4.3 Following up on Bernoulli

Suppose \(X\) is binomially distributed:

\[X\sim Bin(n,\theta) \\ f(x|\theta) = {n\choose x} \theta^x (1-\theta)^{n-x}\]

From the warmup, given that \(E(X)=p\), we know that

\[\begin{aligned} I(\theta) & = -E_{\theta} \left[ \frac{d^2 log f(x|\theta)}{d\theta^2}\right] \\ & = \frac{1}{\theta (1-\theta)} \end{aligned}\]

Then \(\pi_J(\theta) = I(\theta)^{\frac{1}{2}} \propto \theta^{\frac{1}{2}}(1-\theta)^{\frac{1}{2}}\), so the Jeffreys prior has the distribution of a \(Beta\left(\frac{1}{2},\frac{1}{2}\right)\) density. Below, we can see the distributions of a \(Beta\left(\frac{1}{2},\frac{1}{2}\right)\) and a \(Beta(1, 1)\), or flat prior.

Here, we see that the Jeffreys prior compensates for the likelihood by weighting the extremes.
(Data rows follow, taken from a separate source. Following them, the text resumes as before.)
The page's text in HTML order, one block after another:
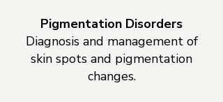
Pigmentation Disorders
Diagnosis and management of
skin spots and pigmentation
changes.
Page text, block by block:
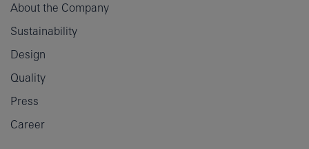
About the Company
Sustainability
Design
Quality
Press
Career
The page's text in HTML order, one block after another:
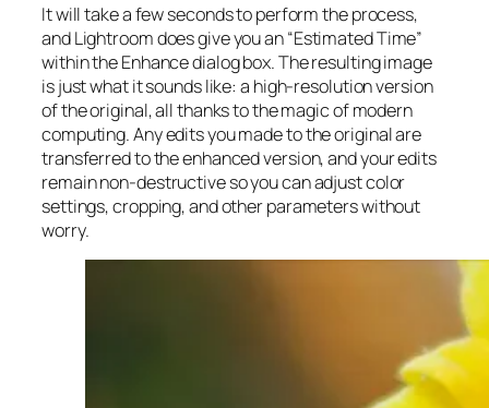
It will take a few seconds to perform the process,
and Lightroom does give you an “Estimated Time”
within the Enhance dialog box. The resulting image
is just what it sounds like: a high-resolution version
of the original, all thanks to the magic of modern
computing. Any edits you made to the original are
transferred to the enhanced version, and your edits
remain non-destructive so you can adjust color
settings, cropping, and other parameters without
worry.
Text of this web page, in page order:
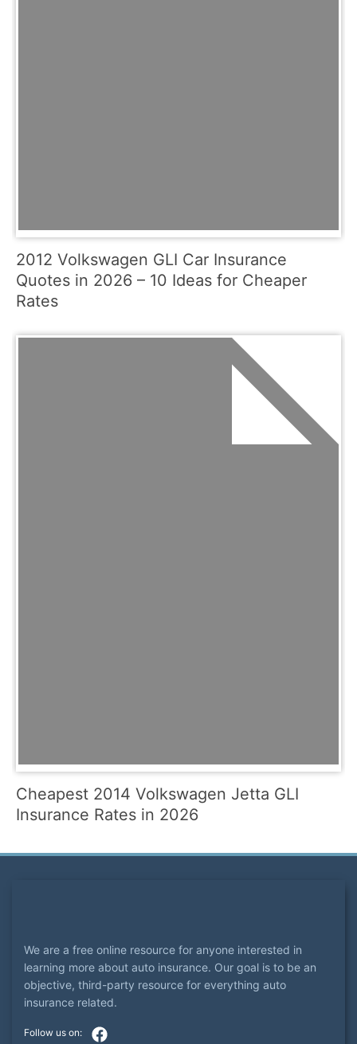
2012 Volkswagen GLI Car Insurance
Quotes in 2026 – 10 Ideas for Cheaper
Rates
Cheapest 2014 Volkswagen Jetta GLI
Insurance Rates in 2026
We are a free online resource for anyone interested in
learning more about auto insurance. Our goal is to be an
objective, third-party resource for everything auto
insurance related.
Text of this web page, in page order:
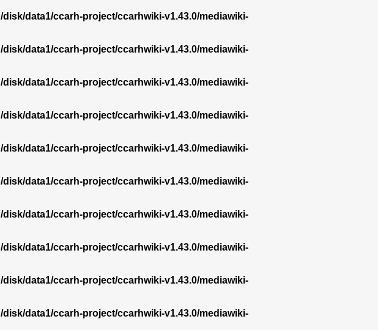
/disk/data1/ccarh-project/ccarhwiki-v1.43.0/mediawiki-
/disk/data1/ccarh-project/ccarhwiki-v1.43.0/mediawiki-
/disk/data1/ccarh-project/ccarhwiki-v1.43.0/mediawiki-
/disk/data1/ccarh-project/ccarhwiki-v1.43.0/mediawiki-
/disk/data1/ccarh-project/ccarhwiki-v1.43.0/mediawiki-
/disk/data1/ccarh-project/ccarhwiki-v1.43.0/mediawiki-
/disk/data1/ccarh-project/ccarhwiki-v1.43.0/mediawiki-
/disk/data1/ccarh-project/ccarhwiki-v1.43.0/mediawiki-
/disk/data1/ccarh-project/ccarhwiki-v1.43.0/mediawiki-
/disk/data1/ccarh-project/ccarhwiki-v1.43.0/mediawiki-
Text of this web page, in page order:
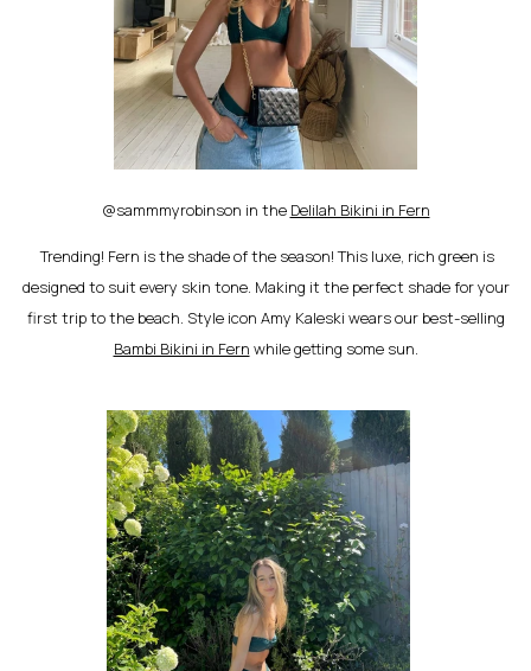
@sammmyrobinson in the Delilah Bikini in Fern
Trending! Fern is the shade of the season! This luxe, rich green is
designed to suit every skin tone. Making it the perfect shade for your
first trip to the beach. Style icon Amy Kaleski wears our best-selling
Bambi Bikini in Fern while getting some sun.
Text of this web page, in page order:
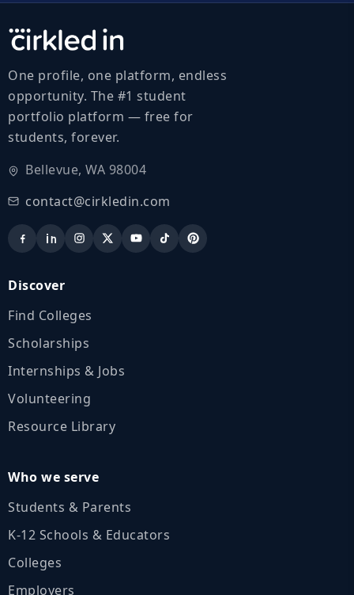
One profile, one platform, endless
opportunity. The #1 student
portfolio platform — free for
students, forever.
Bellevue, WA 98004
contact@cirkledin.com
Discover
Find Colleges
Scholarships
Internships & Jobs
Volunteering
Resource Library
Who we serve
Students & Parents
K‑12 Schools & Educators
Colleges
Employers
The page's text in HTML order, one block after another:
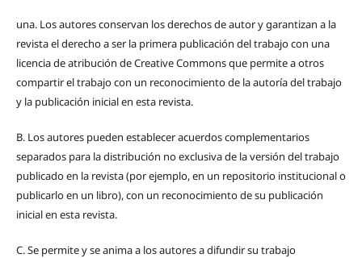
una. Los autores conservan los derechos de autor y garantizan a la
revista el derecho a ser la primera publicación del trabajo con una
licencia de atribución de Creative Commons que permite a otros
compartir el trabajo con un reconocimiento de la autoría del trabajo
y la publicación inicial en esta revista.
B. Los autores pueden establecer acuerdos complementarios
separados para la distribución no exclusiva de la versión del trabajo
publicado en la revista (por ejemplo, en un repositorio institucional o
publicarlo en un libro), con un reconocimiento de su publicación
inicial en esta revista.
C.Se permite y se anima a los autores a difundir su trabajo
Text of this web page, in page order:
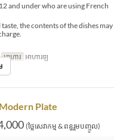
and under who are using French
the contents of the dishes may
អាហារ អាហារឡ
Plate
(ថ្លៃសេវាកម្ម & ពន្ធរួមបញ្ចូល)
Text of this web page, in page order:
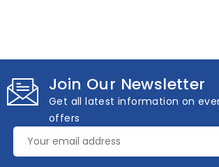
Join Our Newsletter
Get all latest information on
offers
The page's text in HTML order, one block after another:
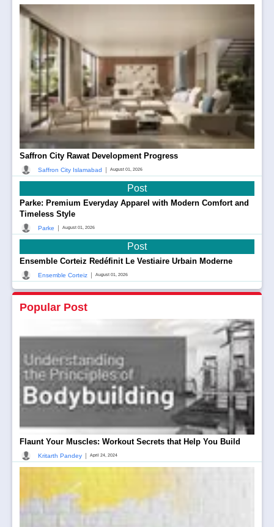
Saffron City Rawat Development Progress
Saffron City Islamabad August 01, 2026
Post
Parke: Premium Everyday Apparel with Modern Comfort and
Timeless Style
Parke August 01, 2026
Post
Ensemble Corteiz Redéfinit Le Vestiaire Urbain Moderne
Ensemble Corteiz August 01, 2026
Popular Post
Flaunt Your Muscles: Workout Secrets that Help You Build
Kritarth Pandey | April 24, 2024
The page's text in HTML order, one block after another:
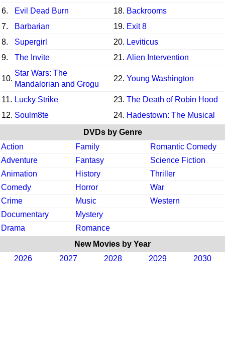
6.
Evil Dead Burn 18. Backrooms
7.
Barbarian 19. Exit 8
8.
Supergirl 20. Leviticus
9.
The Invite 21. Alien Intervention
10.
Star Wars: The
Mandalorian and Grogu
22. Young Washington
11. Lucky Strike 23. The Death of Robin Hood
12. Soulm8te 24. Hadestown: The Musical
DVDs by Genre
Action
Family
Romantic Comedy
Adventure
Fantasy
Science Fiction
Animation
History
Thriller
Comedy
Horror
War
Crime
Music
Western
Documentary
Mystery
Drama
Romance
New Movies by Year
2026
2027 2028 2029 2030
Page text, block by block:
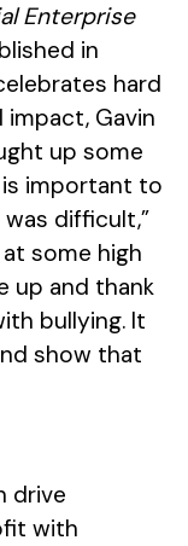
Enterprise
in
hard
Gavin
up some
is important to
difficult,”
at some high
up and thank
bullying. It
show that
drive
with
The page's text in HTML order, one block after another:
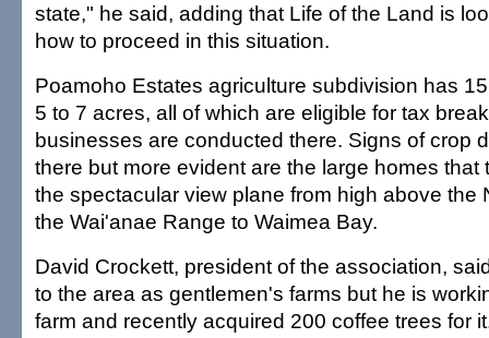
state," he said, adding that Life of the Land is
how to proceed in this situation.
Poamoho Estates agriculture subdivision has
5 to 7 acres, all of which are eligible for tax
businesses are conducted there. Signs of crop
there but more evident are the large homes that
the spectacular view plane from high above the
the Wai'anae Range to Waimea Bay.
David Crockett, president of the association,
to the area as gentlemen's farms but he is
farm and recently acquired 200 coffee trees for

Under the likelihood, data around \(p=0.5\) has the least effect on the posterior, while data that shows a true \(p=0\) or \(p=1\) will have the greatest effect on the posterior. The Jeffreys prior is noninformative because it weights the opposite of the likelihood function while a flat prior would not. In this case, the Jeffreys prior happens to be a conjugate prior, though this is not always true.